Does studying magic make one a better or more creative scientist, technologist, researcher, or teacher? Best-selling creativity author and Wharton professor Adam Grant has an answer, and it’sa resounding yes! As covered in Forbes, Grant says that artistic hobbies train us to think creatively and give us access to new ways of solving problems. For example, Einstein described his theory of relativity as a musical thought, and Galileo recognized the moon’s mountains through a telescope because of drawing instruction that made him mindful of shading.
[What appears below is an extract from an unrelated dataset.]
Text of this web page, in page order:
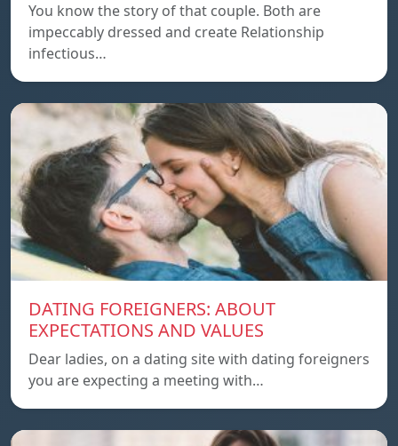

At the top of Grant’s list of creativity-enhancing hobbies is practicing magic. Getting good at the element of surprise, “helps with making new scientific discoveries. It also reinforces curiosity, focused attention, and the desire to have an impact on an audience.”
Magic at Stanford
I’ve found several stellar examples of accomplished scientists at my Alma Mater Stanford (MBA ’91) who demonstrate how studying performance magic has been a critical training ground or source of inspiration for their success in scientific research, inquiry – and their careers.
A cancer researcher sharing how magic can make science better
Parag Mallick, PhD, currently an Associate Professor at Stanford’s School of Medicine, is also a professional magician, as well as Founder & Chief Scientist at Nautilus Biotechnology, a company pioneering a single-molecule protein analysis platform for quantifying the human proteome. A long-time member and performer at The Academy of Magical Arts, aka The Magic Castle in Hollywood, Mallick also once shared the concern that Persi Diaconis had early in his career – that being open about one’s interest in magic with academic colleagues might best be avoided due to how it might be perceived.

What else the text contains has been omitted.